▶ [Exercise]: Whenever a line in the material below contains "Portuguese", copy that line.

▶ [Information provided]:

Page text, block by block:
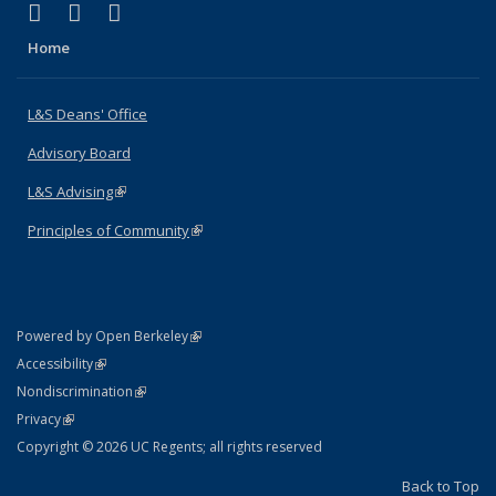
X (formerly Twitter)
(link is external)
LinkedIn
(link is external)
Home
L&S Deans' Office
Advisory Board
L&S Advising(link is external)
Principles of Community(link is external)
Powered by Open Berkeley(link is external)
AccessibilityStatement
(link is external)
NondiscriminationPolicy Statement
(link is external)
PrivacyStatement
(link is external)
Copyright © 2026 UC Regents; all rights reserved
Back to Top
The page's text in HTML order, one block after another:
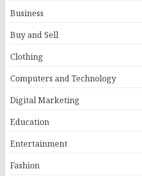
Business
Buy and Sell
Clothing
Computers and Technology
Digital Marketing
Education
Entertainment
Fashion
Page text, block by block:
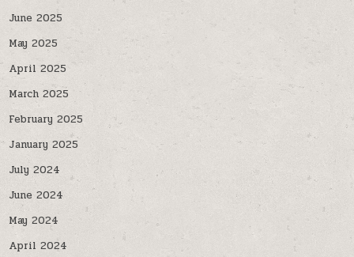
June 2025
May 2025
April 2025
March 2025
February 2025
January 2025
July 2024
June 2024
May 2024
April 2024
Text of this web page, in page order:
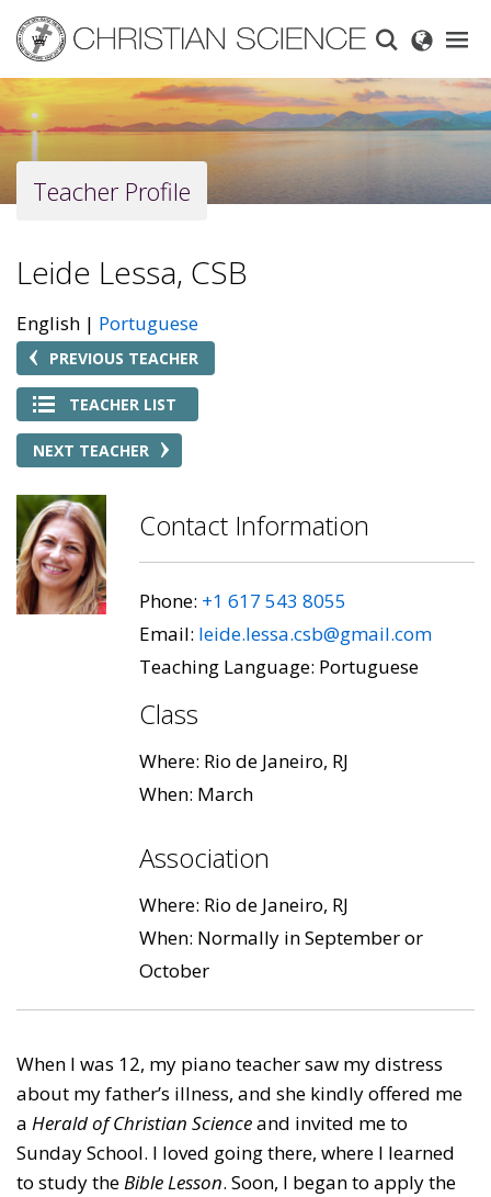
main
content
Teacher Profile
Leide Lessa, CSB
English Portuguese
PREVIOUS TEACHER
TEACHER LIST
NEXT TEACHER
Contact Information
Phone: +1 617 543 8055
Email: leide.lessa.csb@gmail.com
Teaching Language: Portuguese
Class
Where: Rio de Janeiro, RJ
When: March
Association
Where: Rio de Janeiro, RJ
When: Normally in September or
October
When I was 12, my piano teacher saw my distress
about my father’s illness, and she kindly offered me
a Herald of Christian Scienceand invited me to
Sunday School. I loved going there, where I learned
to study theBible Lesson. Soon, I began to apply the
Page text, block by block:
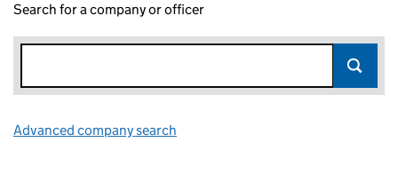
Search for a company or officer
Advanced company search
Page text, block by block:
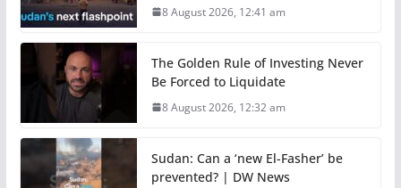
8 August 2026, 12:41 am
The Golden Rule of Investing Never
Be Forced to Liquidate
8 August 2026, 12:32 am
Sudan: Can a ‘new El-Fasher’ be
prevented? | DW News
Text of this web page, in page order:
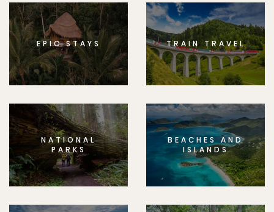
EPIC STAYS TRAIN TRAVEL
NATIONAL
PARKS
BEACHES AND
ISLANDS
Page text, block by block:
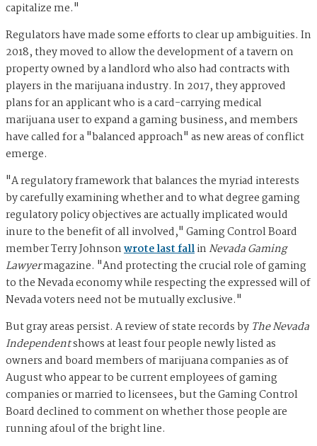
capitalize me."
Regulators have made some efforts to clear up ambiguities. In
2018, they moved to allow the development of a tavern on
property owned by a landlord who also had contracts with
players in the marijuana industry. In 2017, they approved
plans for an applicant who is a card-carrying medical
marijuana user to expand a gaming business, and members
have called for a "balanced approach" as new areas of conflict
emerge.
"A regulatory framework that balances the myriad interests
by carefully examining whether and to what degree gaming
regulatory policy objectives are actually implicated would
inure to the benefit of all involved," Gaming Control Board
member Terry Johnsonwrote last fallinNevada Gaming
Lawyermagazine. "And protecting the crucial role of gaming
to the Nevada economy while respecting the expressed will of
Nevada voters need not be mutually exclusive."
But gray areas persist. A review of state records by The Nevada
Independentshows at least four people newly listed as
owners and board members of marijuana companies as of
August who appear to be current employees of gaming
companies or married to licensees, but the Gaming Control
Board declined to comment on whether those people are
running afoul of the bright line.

▶ [Solution]:
English Portuguese
Teaching Language: Portuguese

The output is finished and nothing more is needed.